YOUR GOAL - Please restate each entry word for word and leave the pictures out.

TASK INPUTS -
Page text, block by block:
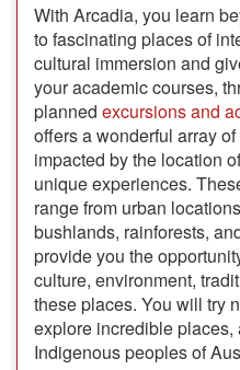
With Arcadia, you learn
to fascinating places of
cultural immersion and
your academic courses,
planned excursions and
offers a wonderful array
impacted by the location
unique experiences.
range from urban
bushlands, rainforests,
provide you the
culture, environment,
these places. You will try
explore incredible places,
Indigenous peoples of

RESPONSE -
Page text, block by block:
With Arcadia, you learn
to fascinating places of
cultural immersion and
your academic courses,
planned excursions and
offers a wonderful array
impacted by the location
unique experiences.
range from urban
bushlands, rainforests,
provide you the
culture, environment,
these places. You will try
explore incredible places,
Indigenous peoples of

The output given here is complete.